The power of negative tweeting: what Donald Trump did and didn't learn from his childhood pastor Norman Vincent Peale.

Author:Buntz, Sam
Position:Surge of Piety: Norman Vincent Peale and the Remaking of American Religious Life - Book review

Surge of Piety: Norman Vincent Peale and the Remaking of American Religious Life

by Christopher Lane

Yale University Press, 224 pp.

When I drink my little wine--which is about the only wine I drink--and have my little cracker, I guess that is a form of asking for forgiveness, and I do that as often as possible because I feel cleansed.... I think in terms of 'Let's go on and let's make it right.'"

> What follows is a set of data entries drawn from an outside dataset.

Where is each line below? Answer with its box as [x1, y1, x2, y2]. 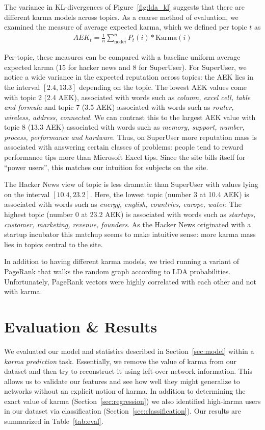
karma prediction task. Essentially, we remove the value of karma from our [4, 355, 236, 366]
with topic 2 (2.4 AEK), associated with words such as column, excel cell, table [4, 91, 251, 102]
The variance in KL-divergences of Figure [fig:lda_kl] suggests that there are [4, 2, 245, 12]
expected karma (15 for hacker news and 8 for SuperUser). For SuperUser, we [4, 61, 247, 72]
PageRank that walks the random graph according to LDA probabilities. [4, 266, 231, 276]
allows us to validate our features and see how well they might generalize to [4, 375, 240, 386]
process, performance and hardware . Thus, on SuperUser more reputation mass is [4, 131, 257, 142]
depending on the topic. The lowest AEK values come [79, 81, 247, 92]
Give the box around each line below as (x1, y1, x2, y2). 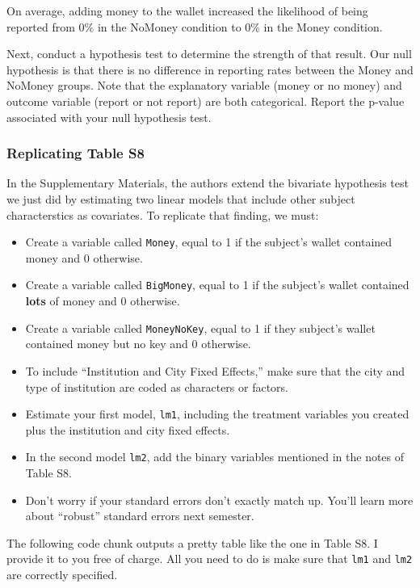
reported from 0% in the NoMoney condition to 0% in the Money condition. (6, 18, 383, 35)
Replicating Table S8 (6, 143, 145, 163)
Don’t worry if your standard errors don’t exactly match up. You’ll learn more (25, 491, 414, 508)
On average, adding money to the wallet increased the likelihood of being (6, 2, 368, 19)
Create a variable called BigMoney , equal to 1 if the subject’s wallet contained (25, 276, 409, 293)
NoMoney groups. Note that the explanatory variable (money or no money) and (6, 77, 402, 94)
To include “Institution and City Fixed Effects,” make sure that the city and (25, 362, 405, 379)
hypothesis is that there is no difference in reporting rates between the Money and (6, 61, 414, 78)

Donald J. Trump said this in 2015, whilst scrambling to articulate the theory and praxis of his Christian faith--a faith lightly worn, but who can say how deeply felt? The mysteries and the opacities of the human heart loom up before us. At first, the reader or auditor is startled by the image of the Body of Christ reduced to a "little cracker." Yet, being a Presbyterian, Trump is supposed to take the Eucharist in symbolic terms.

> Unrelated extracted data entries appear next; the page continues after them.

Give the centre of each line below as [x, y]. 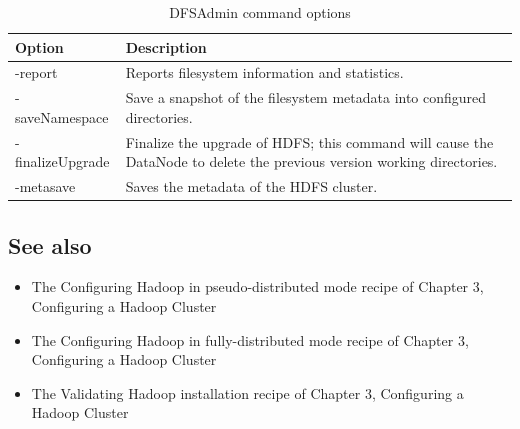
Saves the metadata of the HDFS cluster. [251, 186]
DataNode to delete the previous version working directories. [311, 161]
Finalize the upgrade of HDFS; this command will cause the [309, 141]
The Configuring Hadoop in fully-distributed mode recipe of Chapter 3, [250, 339]
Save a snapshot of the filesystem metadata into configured [306, 97]
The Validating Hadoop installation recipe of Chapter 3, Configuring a [247, 392]
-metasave [45, 186]
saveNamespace [62, 116]
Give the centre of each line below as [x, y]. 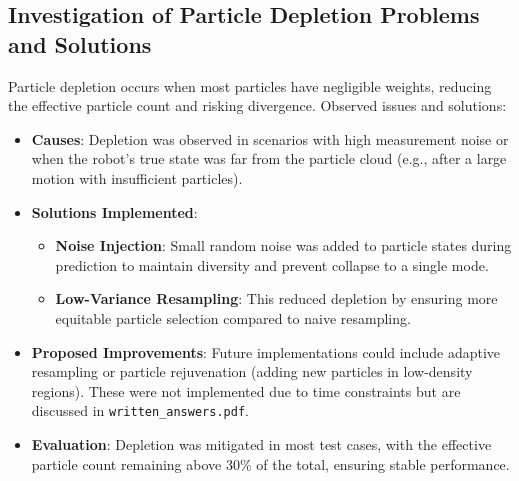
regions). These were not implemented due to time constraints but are [246, 390]
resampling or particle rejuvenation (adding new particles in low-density [252, 371]
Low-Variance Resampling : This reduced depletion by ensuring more [276, 298]
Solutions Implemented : [114, 211]
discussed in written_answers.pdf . [140, 410]
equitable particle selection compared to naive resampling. [233, 317]
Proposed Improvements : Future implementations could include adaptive [266, 351]
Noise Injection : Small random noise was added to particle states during [283, 245]

All right, let's admit it--analyzing Trump's position on religion feels like an exercise in conjuring light out of darkness, a kind of creatio ex nihilo, as it were. But before we throw up our hands and skip to the next book review, we ought to consider a possibly revealing fragment of philosophy lodged in the last sentence of the above quote. The Trumpian sentiment "I think in terms of 'Let's go on and let's make it right'" hearkens back to the self-help guidance of Norman Vincent Peale, author of The Power of Positive Thinking and pastor of Marble Collegiate Church in Manhattan, where the young Trump was a congregant. It would be more than unfair to blame Peale for Trump's rise or appeal; the fact that the teenage Trump snoozed in his pews shouldn't retroactively impugn the Reverend in total. But, thanks to Northwestern University professor Christopher Lane's book, Surge of Piety, we have a little perspective on what Peale's philosophy meant for America, and, by extension, for Trump. (True, Trump is not actually mentioned in the book, but, in hindsight, he lends the work most of its contemporary relevance.)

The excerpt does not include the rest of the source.